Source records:
»»

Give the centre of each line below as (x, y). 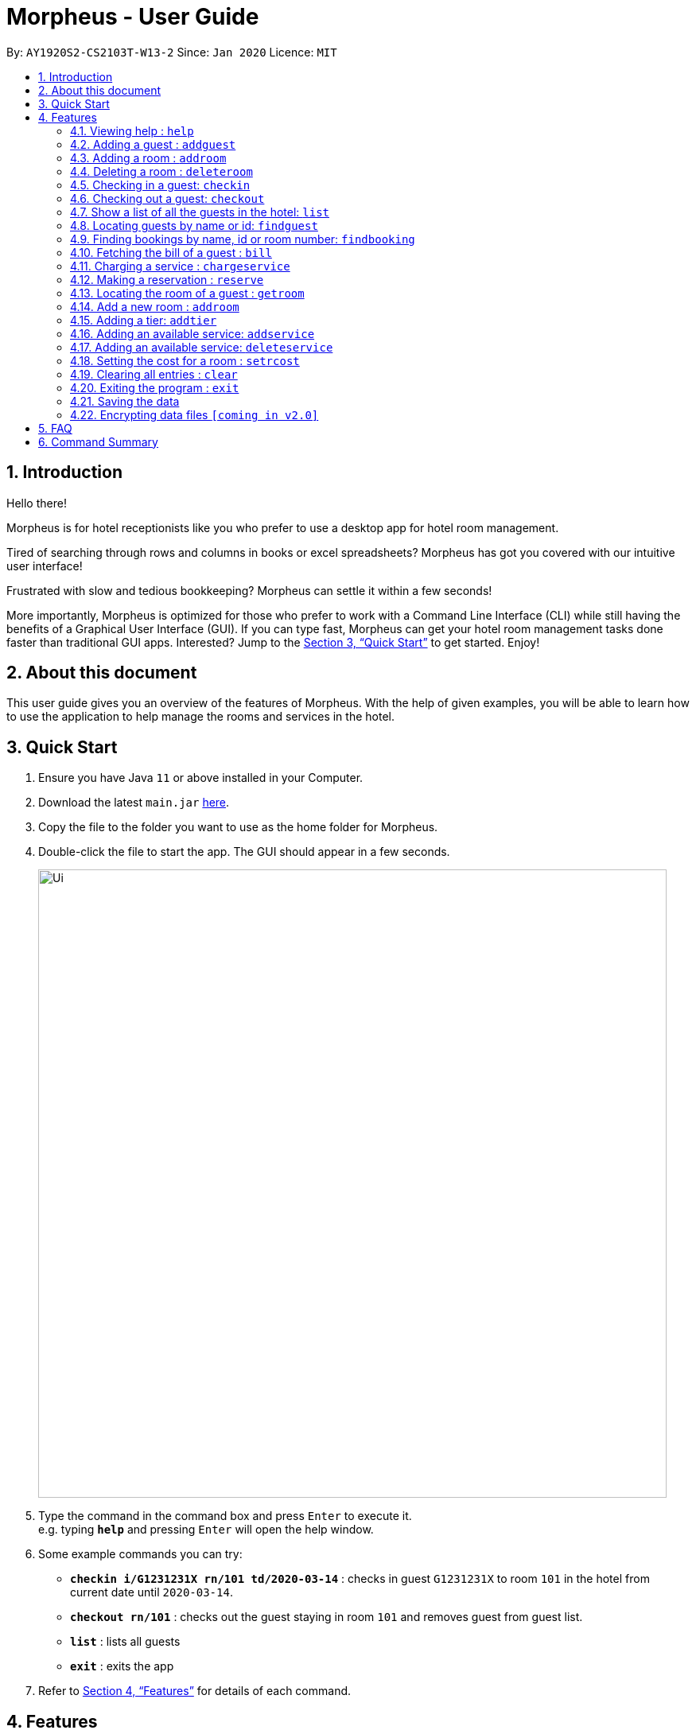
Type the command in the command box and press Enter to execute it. (225, 1516)
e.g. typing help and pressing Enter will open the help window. (206, 1530)
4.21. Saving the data (125, 401)
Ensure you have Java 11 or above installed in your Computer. (201, 778)
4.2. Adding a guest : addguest (153, 144)
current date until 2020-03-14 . (152, 1592)
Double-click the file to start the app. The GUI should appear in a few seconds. (244, 852)
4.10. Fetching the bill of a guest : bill (171, 252)
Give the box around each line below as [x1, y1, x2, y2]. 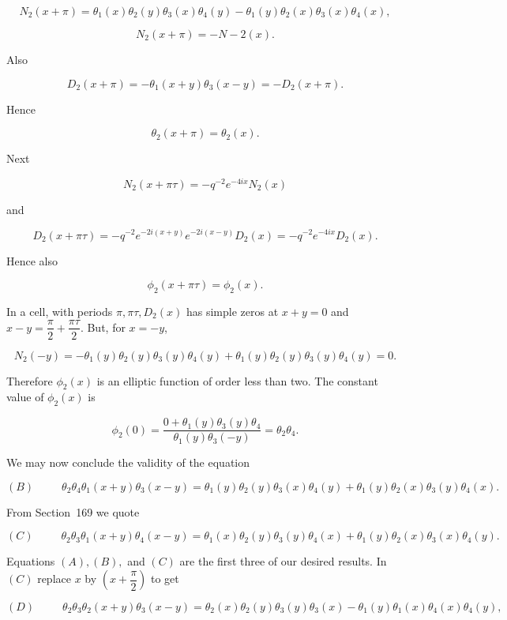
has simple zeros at [186, 302, 279, 319]
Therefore [6, 372, 53, 389]
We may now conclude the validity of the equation [6, 454, 250, 471]
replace [37, 570, 71, 587]
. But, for [80, 318, 126, 335]
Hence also [6, 252, 58, 269]
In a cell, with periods [6, 302, 113, 319]
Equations [6, 553, 55, 569]
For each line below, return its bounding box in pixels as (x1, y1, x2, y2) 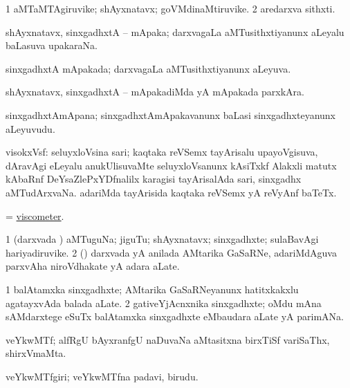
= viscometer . (6, 208, 64, 223)
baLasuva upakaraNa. (6, 38, 98, 53)
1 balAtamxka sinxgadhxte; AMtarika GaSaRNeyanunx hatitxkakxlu (6, 281, 299, 296)
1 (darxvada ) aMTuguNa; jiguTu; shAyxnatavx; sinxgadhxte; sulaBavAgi (6, 232, 319, 246)
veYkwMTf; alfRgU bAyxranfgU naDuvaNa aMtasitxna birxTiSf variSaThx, (6, 332, 330, 347)
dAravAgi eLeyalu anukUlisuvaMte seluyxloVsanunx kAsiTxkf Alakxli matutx (6, 158, 337, 172)
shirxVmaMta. (6, 346, 66, 360)
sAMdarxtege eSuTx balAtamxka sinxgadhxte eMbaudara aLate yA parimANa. (6, 309, 344, 324)
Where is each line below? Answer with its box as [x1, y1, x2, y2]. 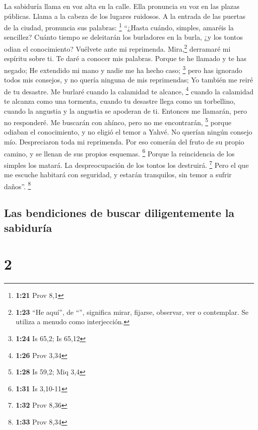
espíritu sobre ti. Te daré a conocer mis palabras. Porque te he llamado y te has [4, 53, 247, 64]
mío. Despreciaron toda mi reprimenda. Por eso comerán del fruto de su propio [4, 137, 244, 146]
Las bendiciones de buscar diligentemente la [4, 205, 235, 220]
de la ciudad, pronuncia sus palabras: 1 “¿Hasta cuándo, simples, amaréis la [4, 21, 234, 32]
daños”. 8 [4, 179, 31, 191]
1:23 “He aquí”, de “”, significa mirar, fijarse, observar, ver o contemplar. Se [15, 306, 249, 317]
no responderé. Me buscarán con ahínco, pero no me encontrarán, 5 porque [4, 116, 232, 127]
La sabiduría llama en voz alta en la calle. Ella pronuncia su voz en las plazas [4, 1, 240, 11]
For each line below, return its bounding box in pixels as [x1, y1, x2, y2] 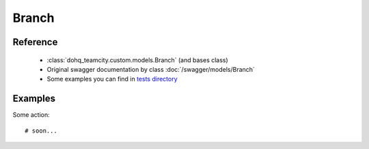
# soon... [25, 126, 57, 135]
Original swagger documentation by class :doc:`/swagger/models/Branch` [46, 65, 256, 73]
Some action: [12, 111, 51, 119]
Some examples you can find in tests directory [46, 75, 178, 83]
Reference [12, 36, 58, 48]
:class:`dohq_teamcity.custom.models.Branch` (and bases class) [46, 55, 228, 64]
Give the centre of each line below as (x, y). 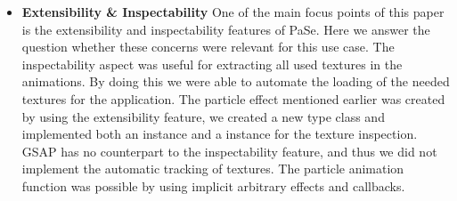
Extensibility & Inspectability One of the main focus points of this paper (233, 12)
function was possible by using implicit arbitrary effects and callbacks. (213, 185)
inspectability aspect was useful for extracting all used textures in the (212, 64)
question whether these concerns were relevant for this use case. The (208, 47)
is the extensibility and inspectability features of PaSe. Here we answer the (226, 29)
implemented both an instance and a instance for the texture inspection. (220, 134)
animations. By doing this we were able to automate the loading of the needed (236, 81)
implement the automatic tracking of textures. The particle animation (213, 169)
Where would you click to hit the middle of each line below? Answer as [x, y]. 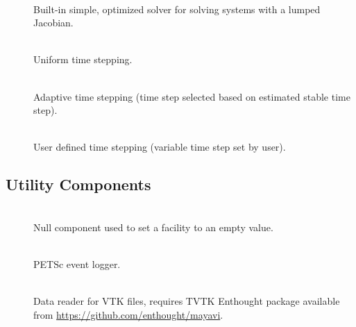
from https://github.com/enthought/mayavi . [128, 314]
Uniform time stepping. [83, 59]
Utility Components [78, 184]
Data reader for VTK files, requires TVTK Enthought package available [187, 301]
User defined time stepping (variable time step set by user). [160, 147]
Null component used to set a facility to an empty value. [153, 227]
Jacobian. [53, 23]
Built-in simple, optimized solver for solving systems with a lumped [177, 9]
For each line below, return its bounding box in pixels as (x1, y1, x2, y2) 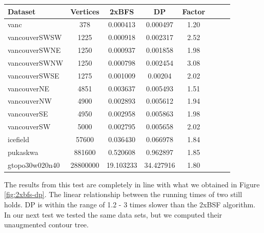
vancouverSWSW (8, 32, 62, 43)
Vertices (70, 6, 99, 16)
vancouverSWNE (8, 45, 61, 55)
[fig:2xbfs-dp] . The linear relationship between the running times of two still (4, 189, 242, 200)
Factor (182, 6, 206, 16)
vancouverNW (8, 95, 52, 106)
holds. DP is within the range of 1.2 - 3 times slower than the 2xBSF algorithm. (4, 199, 256, 209)
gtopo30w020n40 (8, 159, 60, 170)
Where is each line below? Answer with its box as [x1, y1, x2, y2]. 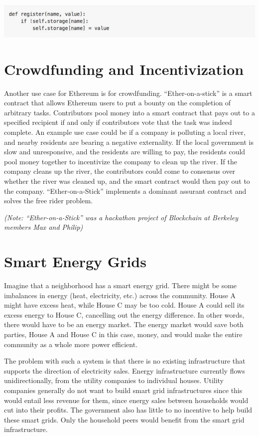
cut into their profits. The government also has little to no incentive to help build [4, 405, 253, 415]
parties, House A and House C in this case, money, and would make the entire [4, 329, 243, 339]
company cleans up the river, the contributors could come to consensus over [4, 166, 236, 176]
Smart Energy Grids [4, 251, 146, 272]
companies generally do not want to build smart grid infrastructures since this [4, 385, 243, 395]
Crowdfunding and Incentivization [4, 58, 244, 79]
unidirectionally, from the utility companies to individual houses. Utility [4, 375, 224, 386]
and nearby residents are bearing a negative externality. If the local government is [4, 136, 254, 147]
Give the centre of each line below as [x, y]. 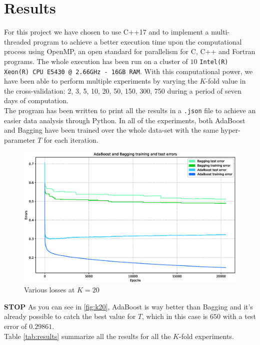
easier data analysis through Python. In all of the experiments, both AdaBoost [125, 120]
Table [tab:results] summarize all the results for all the [87, 336]
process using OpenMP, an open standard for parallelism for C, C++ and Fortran [130, 51]
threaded [17, 41]
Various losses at [49, 290]
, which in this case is [175, 316]
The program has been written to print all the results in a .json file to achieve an [130, 110]
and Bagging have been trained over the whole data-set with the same [111, 130]
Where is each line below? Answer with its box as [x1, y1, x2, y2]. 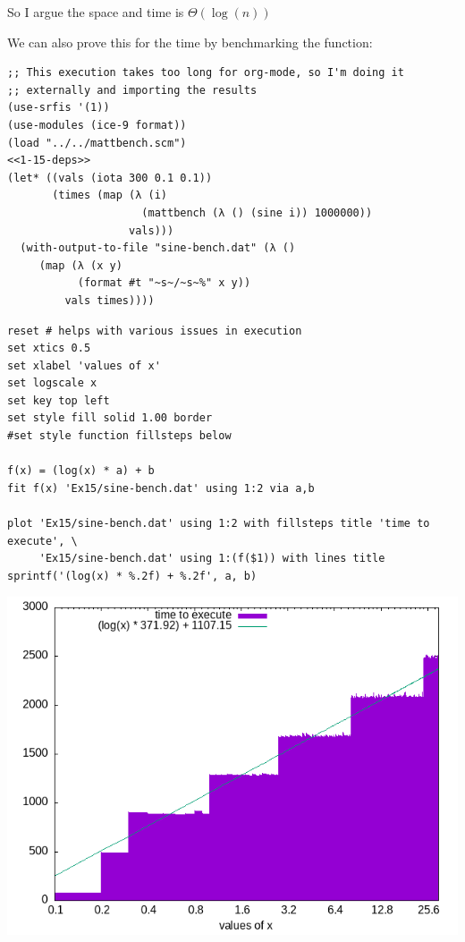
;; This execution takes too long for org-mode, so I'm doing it [7, 66, 404, 80]
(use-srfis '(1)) [7, 101, 110, 115]
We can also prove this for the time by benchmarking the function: [7, 32, 373, 51]
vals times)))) [64, 293, 155, 307]
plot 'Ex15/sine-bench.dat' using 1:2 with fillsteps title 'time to [7, 517, 430, 530]
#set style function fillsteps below [7, 429, 232, 443]
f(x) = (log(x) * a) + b [7, 464, 155, 478]
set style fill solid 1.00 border [7, 412, 213, 425]
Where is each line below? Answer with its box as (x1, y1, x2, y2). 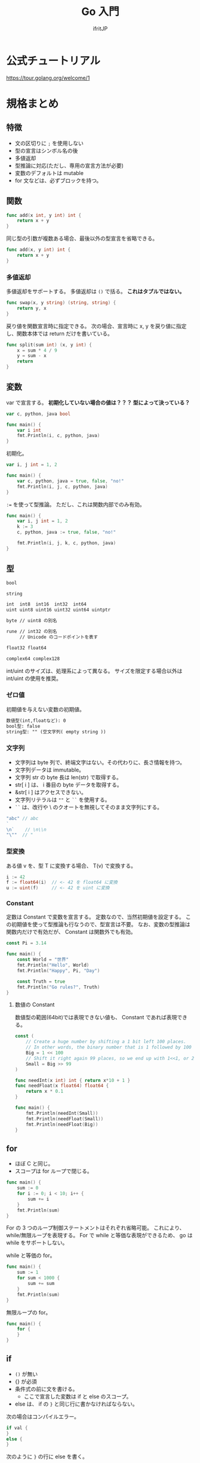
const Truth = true (17, 978, 66, 985)
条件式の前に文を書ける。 (14, 1385, 78, 1393)
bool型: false (6, 723, 41, 729)
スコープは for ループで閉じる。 (14, 1167, 93, 1175)
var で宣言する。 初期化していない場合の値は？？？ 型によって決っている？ (6, 399, 190, 406)
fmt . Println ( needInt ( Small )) (26, 1110, 99, 1116)
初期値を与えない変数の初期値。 (6, 705, 85, 713)
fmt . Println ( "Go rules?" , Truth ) (17, 984, 100, 990)
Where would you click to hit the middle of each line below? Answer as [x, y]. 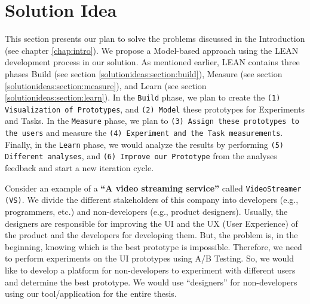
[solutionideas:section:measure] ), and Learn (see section [106, 85]
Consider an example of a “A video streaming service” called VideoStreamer [153, 188]
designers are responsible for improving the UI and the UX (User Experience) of [151, 223]
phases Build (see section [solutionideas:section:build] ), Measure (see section [144, 73]
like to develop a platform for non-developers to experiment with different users [150, 270]
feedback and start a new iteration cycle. [79, 168]
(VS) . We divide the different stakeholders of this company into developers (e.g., [152, 200]
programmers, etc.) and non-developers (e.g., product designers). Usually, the [146, 211]
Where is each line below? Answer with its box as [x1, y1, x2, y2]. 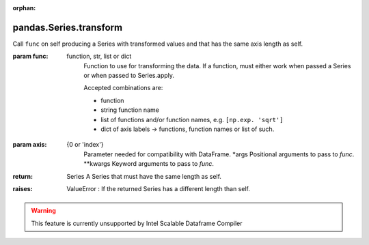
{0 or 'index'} [66, 141, 104, 149]
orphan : [12, 4, 36, 12]
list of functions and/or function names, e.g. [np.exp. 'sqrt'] [100, 115, 284, 124]
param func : [12, 52, 49, 61]
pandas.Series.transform [12, 21, 123, 33]
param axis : [12, 141, 47, 149]
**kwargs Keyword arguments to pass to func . [83, 160, 215, 168]
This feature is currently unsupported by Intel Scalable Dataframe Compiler [31, 219, 243, 227]
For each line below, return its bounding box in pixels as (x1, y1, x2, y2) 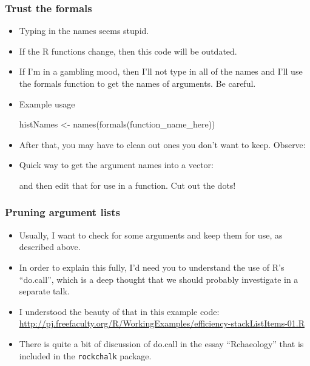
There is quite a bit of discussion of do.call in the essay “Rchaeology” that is (19, 337, 304, 350)
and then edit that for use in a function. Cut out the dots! (19, 178, 236, 191)
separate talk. (19, 285, 70, 297)
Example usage (19, 97, 75, 110)
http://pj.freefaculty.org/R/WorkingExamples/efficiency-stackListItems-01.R (19, 317, 305, 330)
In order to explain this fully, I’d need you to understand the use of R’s (19, 260, 285, 273)
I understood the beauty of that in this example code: (19, 305, 220, 317)
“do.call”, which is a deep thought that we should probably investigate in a (19, 273, 298, 285)
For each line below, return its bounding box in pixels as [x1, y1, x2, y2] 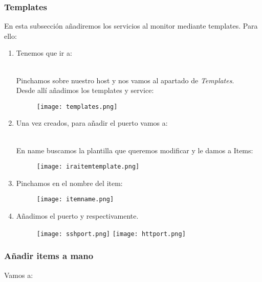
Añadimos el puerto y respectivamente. [16, 210, 139, 221]
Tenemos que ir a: [16, 48, 72, 58]
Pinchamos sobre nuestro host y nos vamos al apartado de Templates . [16, 75, 234, 85]
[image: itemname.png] [36, 196, 114, 203]
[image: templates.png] [36, 103, 118, 110]
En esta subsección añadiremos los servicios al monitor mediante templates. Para [4, 20, 258, 31]
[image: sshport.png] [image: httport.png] [36, 230, 186, 238]
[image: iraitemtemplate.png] [36, 163, 140, 171]
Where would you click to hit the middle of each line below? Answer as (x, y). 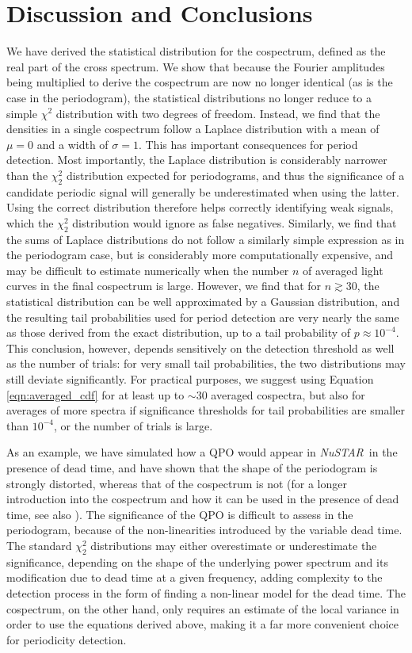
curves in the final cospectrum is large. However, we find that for (164, 286)
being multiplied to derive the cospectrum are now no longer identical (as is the (200, 82)
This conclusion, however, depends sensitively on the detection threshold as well (200, 348)
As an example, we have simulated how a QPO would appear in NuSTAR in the (202, 452)
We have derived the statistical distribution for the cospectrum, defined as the (196, 51)
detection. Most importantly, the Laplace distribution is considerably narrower (197, 160)
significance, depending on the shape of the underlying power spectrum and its (197, 561)
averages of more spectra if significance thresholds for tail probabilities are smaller (206, 410)
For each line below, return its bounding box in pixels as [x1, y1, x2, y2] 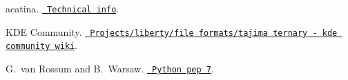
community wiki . [6, 38, 78, 52]
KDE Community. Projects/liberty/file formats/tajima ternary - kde [6, 24, 338, 39]
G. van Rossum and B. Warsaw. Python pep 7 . [6, 61, 214, 75]
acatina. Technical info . [6, 1, 119, 15]

««

| TASK DETAILS |
The reply should hold exactly the lines above, starting at the line with "animations. By doing" and ending at the line with "is [175, 316]", and no pictures.

| TASK ANSWER |
animations. By doing this we were able to automate the loading of the needed (236, 81)
implement the automatic tracking of textures. The particle animation (213, 169)
Where would you click to hit the middle of each line below? Answer as [x, y]. 
from https://github.com/enthought/mayavi . [128, 314]
Uniform time stepping. [83, 59]
Utility Components [78, 184]
Data reader for VTK files, requires TVTK Enthought package available [187, 301]
User defined time stepping (variable time step set by user). [160, 147]
Null component used to set a facility to an empty value. [153, 227]
Jacobian. [53, 23]
Built-in simple, optimized solver for solving systems with a lumped [177, 9]
For each line below, return its bounding box in pixels as (x1, y1, x2, y2) 
vancouverSWSW (8, 32, 62, 43)
Vertices (70, 6, 99, 16)
vancouverSWNE (8, 45, 61, 55)
[fig:2xbfs-dp] . The linear relationship between the running times of two still (4, 189, 242, 200)
Factor (182, 6, 206, 16)
vancouverNW (8, 95, 52, 106)
holds. DP is within the range of 1.2 - 3 times slower than the 2xBSF algorithm. (4, 199, 256, 209)
gtopo30w020n40 (8, 159, 60, 170)
Where is each line below? Answer with its box as [x1, y1, x2, y2]. 
cut into their profits. The government also has little to no incentive to help build [4, 405, 253, 415]
parties, House A and House C in this case, money, and would make the entire [4, 329, 243, 339]
company cleans up the river, the contributors could come to consensus over [4, 166, 236, 176]
Smart Energy Grids [4, 251, 146, 272]
companies generally do not want to build smart grid infrastructures since this [4, 385, 243, 395]
Crowdfunding and Incentivization [4, 58, 244, 79]
unidirectionally, from the utility companies to individual houses. Utility [4, 375, 224, 386]
and nearby residents are bearing a negative externality. If the local government is [4, 136, 254, 147]
Give the centre of each line below as [x, y]. 
easier data analysis through Python. In all of the experiments, both AdaBoost [125, 120]
Table [tab:results] summarize all the results for all the [87, 336]
process using OpenMP, an open standard for parallelism for C, C++ and Fortran [130, 51]
threaded [17, 41]
Various losses at [49, 290]
, which in this case is [175, 316]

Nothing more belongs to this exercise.